Die Köpfe dieser Netzwerke sitzen meistens im europäischen Ausland, manchmal auch in Deutschland, aber sehr häufig in der Türkei und sind zumeist der Organisierten Kriminalität zuzuordnen. Dabei haben die meisten Banden erkannt, dass sich mit Schleusungen aktuell mehr Geld verdienen lässt als mit Drogen- oder Waffenhandel. Mit der Migrationswelle 2015 und 2016 hat sich auf den Flüchtlingsrouten eine Infrastruktur etabliert, die ein Spiegelbild des legalen Reisesektors ist. Ortsansässige Anbieter haben auf diesen Routen damals Unterkünfte, Verpflegung, Transport und Begleitung über die Grenzabschnitte sowie falsche Dokumente gegen Entgelt angeboten. Diese Strukturen wurden ausgebaut und werden nun durch die Schleuserorganisatoren genutzt, indem sie verschiedene Dienstleistungen outsourcen.
Wie läuft ein Transport dieser Anbieter ab?
Die Migranten werden zum Zielort transportiert. Um das Entdeckungsrisiko zu minimieren, werden sie teilweise angewiesen, neuralgische Punkte wie Grenzübergänge zu Fuß zu überqueren. Bei einem Aufgriff durch die Polizei werden die Geschleusten zum Teil in Aufnahme-Einrichtungen gebracht, wo sie teilweise von den Schleusern zum Weitertransport wieder aufgenommen werden.
Wer sind die Fahrer am Ende der Schleusung?
Die werden oft regional angeheuert und sind häufig mit Mietfahrzeugen unterwegs. Diese werden dabei auch mit gefälschten Papieren, manchmal von einer dritten Person oder von den Fahrern selbst, angemietet. Erfahrungsgemäß werden für die Schleusungsfahrten Fahrer eingesetzt, die wenig Hintergrundwissen über die Struktur der Schleuserorganisation besitzen. Dies minimiert im Falle einer Festnahme das Risiko, dass die Fahrer gegenüber der Polizei konkrete Aussagen über die Köpfe der Schleuserbanden machen.

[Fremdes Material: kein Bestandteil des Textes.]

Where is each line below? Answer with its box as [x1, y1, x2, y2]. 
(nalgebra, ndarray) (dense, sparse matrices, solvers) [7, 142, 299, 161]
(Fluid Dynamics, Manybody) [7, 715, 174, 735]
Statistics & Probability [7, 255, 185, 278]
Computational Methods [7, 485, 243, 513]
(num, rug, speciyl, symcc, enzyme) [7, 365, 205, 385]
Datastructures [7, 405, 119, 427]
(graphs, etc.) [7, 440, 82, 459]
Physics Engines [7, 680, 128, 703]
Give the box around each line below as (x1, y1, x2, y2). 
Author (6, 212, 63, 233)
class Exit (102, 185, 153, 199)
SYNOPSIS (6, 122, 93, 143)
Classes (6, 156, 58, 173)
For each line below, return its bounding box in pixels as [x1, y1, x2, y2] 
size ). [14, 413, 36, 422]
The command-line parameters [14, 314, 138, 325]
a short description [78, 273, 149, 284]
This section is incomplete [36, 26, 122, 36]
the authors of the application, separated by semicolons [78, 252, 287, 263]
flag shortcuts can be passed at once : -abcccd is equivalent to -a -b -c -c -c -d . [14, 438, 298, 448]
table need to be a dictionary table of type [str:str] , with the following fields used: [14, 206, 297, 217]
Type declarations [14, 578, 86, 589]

Welche Auswirkungen hat der gestiegene Fahndungsdruck?
Durch die erhöhte Kontrolldichte steigt das Entdeckungsrisiko für die Fahrer. Um den Gewinn pro Fahrt zu vergrößern, werden oft mehr Personen als zulässig in den Fahrzeugen transportiert. Gleichzeitig ist festzustellen, dass die Fahrer versuchen, sich durch riskante Fahrweisen den Kontrollen zu entziehen. So erklären sich Verfolgungsfahrten wie im vorletzten Jahr auf der A94 bei Ampfing, bei der tragischerweise sieben Menschen ums Leben kamen. Außerdem werden sogenannte Scout-Fahrer eingesetzt, die vorausfahren und auskundschaften, ob auf der geplanten Strecke Polizeikontrollen stattfinden.

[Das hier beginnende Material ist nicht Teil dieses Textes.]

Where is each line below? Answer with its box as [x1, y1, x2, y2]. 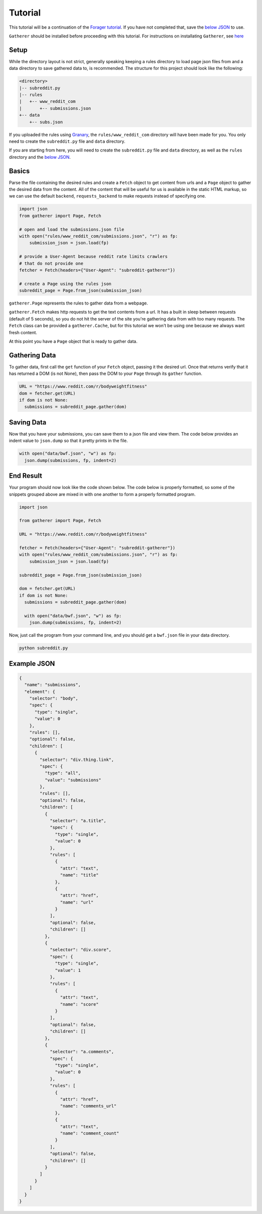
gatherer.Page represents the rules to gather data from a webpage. [9, 300, 148, 306]
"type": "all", [44, 770, 81, 776]
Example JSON [9, 659, 55, 668]
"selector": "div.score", [49, 947, 112, 953]
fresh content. [9, 329, 37, 335]
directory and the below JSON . [9, 154, 71, 160]
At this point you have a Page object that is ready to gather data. [9, 338, 138, 344]
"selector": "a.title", [49, 818, 107, 824]
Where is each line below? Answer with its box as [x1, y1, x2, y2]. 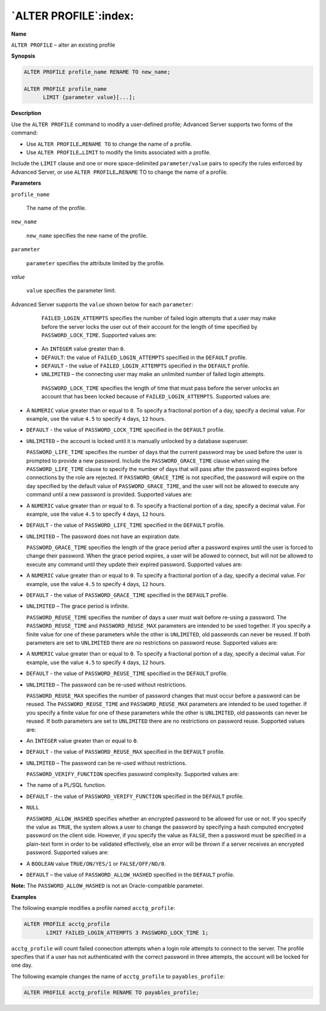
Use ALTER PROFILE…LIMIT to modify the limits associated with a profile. [26, 149, 211, 156]
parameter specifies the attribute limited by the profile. [26, 259, 165, 266]
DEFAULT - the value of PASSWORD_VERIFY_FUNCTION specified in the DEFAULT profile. [26, 792, 244, 800]
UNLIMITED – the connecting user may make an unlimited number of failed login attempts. [41, 370, 266, 378]
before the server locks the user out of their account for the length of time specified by [41, 323, 258, 330]
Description [11, 110, 42, 117]
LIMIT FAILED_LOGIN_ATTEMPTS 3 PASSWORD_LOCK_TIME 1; [46, 929, 209, 936]
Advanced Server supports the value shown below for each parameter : [11, 300, 193, 308]

Wie kommen die Ermittler an die Auftraggeber?
Die Ermittlungen beginnen mit der Auswertung der Mobiltelefone der Fahrer und der Geschleusten. Oft werden Fotos an die Schleuserorganisatoren geschickt, um den Erfolg der Einschleusung zu dokumentieren und damit die Auszahlung des hinterlegten Schleuserlohnes zu veranlassen. In enger Zusammenarbeit mit ausländischen Sicherheitsbehörden werden umfangreiche polizeiliche Maßnahmen, wie zum Beispiel Telefonüberwachungen, durchgeführt.
Wie weit reicht der Zugriff in die Hierarchie der Schleusermafia?
Es gibt die sogenannten High-Value-Targets, also Schleuserorganisatoren der höheren und gehobenen Ebene, die wegen unserer sehr umfangreichen und akribischen Ermittlungen sowie der guten internationalen Zusammenarbeit immer häufiger festgenommen und ihrem Verfahren vor deutschen Gerichten zugeführt werden können.